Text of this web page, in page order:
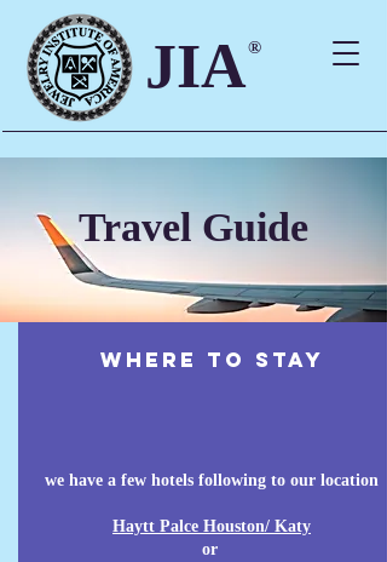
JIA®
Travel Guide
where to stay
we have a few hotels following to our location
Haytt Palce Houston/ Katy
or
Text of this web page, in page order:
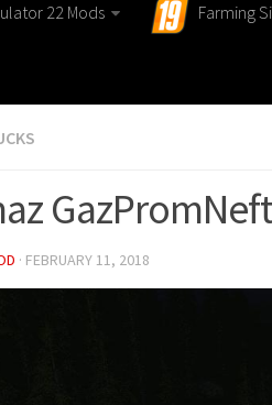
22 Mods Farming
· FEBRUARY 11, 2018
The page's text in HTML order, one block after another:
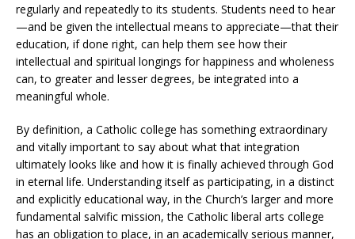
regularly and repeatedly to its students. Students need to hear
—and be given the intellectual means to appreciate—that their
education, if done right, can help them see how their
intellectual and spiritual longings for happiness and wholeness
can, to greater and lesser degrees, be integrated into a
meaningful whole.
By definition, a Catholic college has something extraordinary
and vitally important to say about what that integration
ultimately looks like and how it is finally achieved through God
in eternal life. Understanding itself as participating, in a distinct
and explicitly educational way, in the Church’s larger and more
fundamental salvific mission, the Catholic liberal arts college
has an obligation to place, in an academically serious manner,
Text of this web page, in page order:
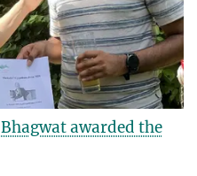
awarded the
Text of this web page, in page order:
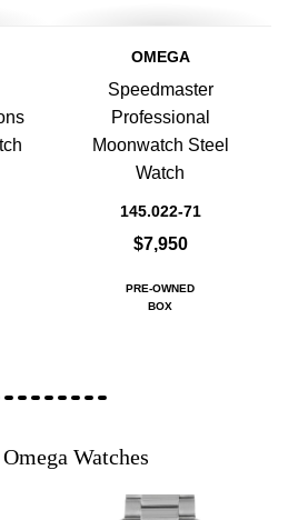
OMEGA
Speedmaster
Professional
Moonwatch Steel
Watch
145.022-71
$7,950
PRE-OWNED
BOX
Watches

★ ★ ★ ★ ★

### WORK ORDER
Transcribe the records above exactly, leaving out every picture.

### WRITTEN SOLUTION
Text of this web page, in page order:
JIA®
Travel Guide
where to stay
we have a few hotels following to our location
Haytt Palce Houston/ Katy
or
Text of this web page, in page order:
22 Mods Farming
· FEBRUARY 11, 2018
The page's text in HTML order, one block after another:
regularly and repeatedly to its students. Students need to hear
—and be given the intellectual means to appreciate—that their
education, if done right, can help them see how their
intellectual and spiritual longings for happiness and wholeness
can, to greater and lesser degrees, be integrated into a
meaningful whole.
By definition, a Catholic college has something extraordinary
and vitally important to say about what that integration
ultimately looks like and how it is finally achieved through God
in eternal life. Understanding itself as participating, in a distinct
and explicitly educational way, in the Church’s larger and more
fundamental salvific mission, the Catholic liberal arts college
has an obligation to place, in an academically serious manner,
Text of this web page, in page order:
awarded the
Text of this web page, in page order:
OMEGA
Speedmaster
Professional
Moonwatch Steel
Watch
145.022-71
$7,950
PRE-OWNED
BOX
Watches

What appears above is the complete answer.